Exercise:
From the data below, please reproduce exactly everything from the line that contains "signal that Something" down to the line that contains "Aussie Mean Girls", with both ends included.

Exercise materials:
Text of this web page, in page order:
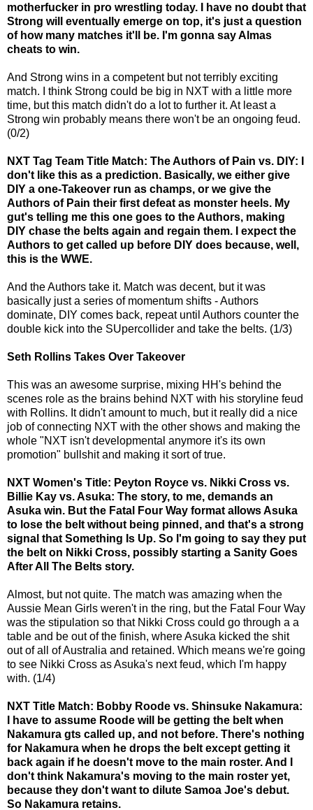
motherfucker in pro wrestling today. I have no doubt that
Strong will eventually emerge on top, it's just a question
of how many matches it'll be. I'm gonna say Almas
cheats to win.
And Strong wins in a competent but not terribly exciting
match. I think Strong could be big in NXT with a little more
time, but this match didn't do a lot to further it. At least a
Strong win probably means there won't be an ongoing feud.
(0/2)
NXT Tag Team Title Match: The Authors of Pain vs. DIY: I
don't like this as a prediction. Basically, we either give
DIY a one-Takeover run as champs, or we give the
Authors of Pain their first defeat as monster heels. My
gut's telling me this one goes to the Authors, making
DIY chase the belts again and regain them. I expect the
Authors to get called up before DIY does because, well,
this is the WWE.
And the Authors take it. Match was decent, but it was
basically just a series of momentum shifts - Authors
dominate, DIY comes back, repeat until Authors counter the
double kick into the SUpercollider and take the belts. (1/3)
Seth Rollins Takes Over Takeover
This was an awesome surprise, mixing HH's behind the
scenes role as the brains behind NXT with his storyline feud
with Rollins. It didn't amount to much, but it really did a nice
job of connecting NXT with the other shows and making the
whole "NXT isn't developmental anymore it's its own
promotion" bullshit and making it sort of true.
NXT Women's Title: Peyton Royce vs. Nikki Cross vs.
Billie Kay vs. Asuka: The story, to me, demands an
Asuka win. But the Fatal Four Way format allows Asuka
to lose the belt without being pinned, and that's a strong
signal that Something Is Up. So I'm going to say they put
the belt on Nikki Cross, possibly starting a Sanity Goes
After All The Belts story.
Almost, but not quite. The match was amazing when the
Aussie Mean Girls weren't in the ring, but the Fatal Four Way
was the stipulation so that Nikki Cross could go through a a
table and be out of the finish, where Asuka kicked the shit
out of all of Australia and retained. Which means we're going
to see Nikki Cross as Asuka's next feud, which I'm happy
with. (1/4)
NXT Title Match: Bobby Roode vs. Shinsuke Nakamura:
I have to assume Roode will be getting the belt when
Nakamura gts called up, and not before. There's nothing
for Nakamura when he drops the belt except getting it
back again if he doesn't move to the main roster. And I
don't think Nakamura's moving to the main roster yet,
because they don't want to dilute Samoa Joe's debut.
So Nakamura retains.

Reply to the exercise:
signal that Something Is Up. So I'm going to say they put
the belt on Nikki Cross, possibly starting a Sanity Goes
After All The Belts story.
Almost, but not quite. The match was amazing when the
Aussie Mean Girls weren't in the ring, but the Fatal Four Way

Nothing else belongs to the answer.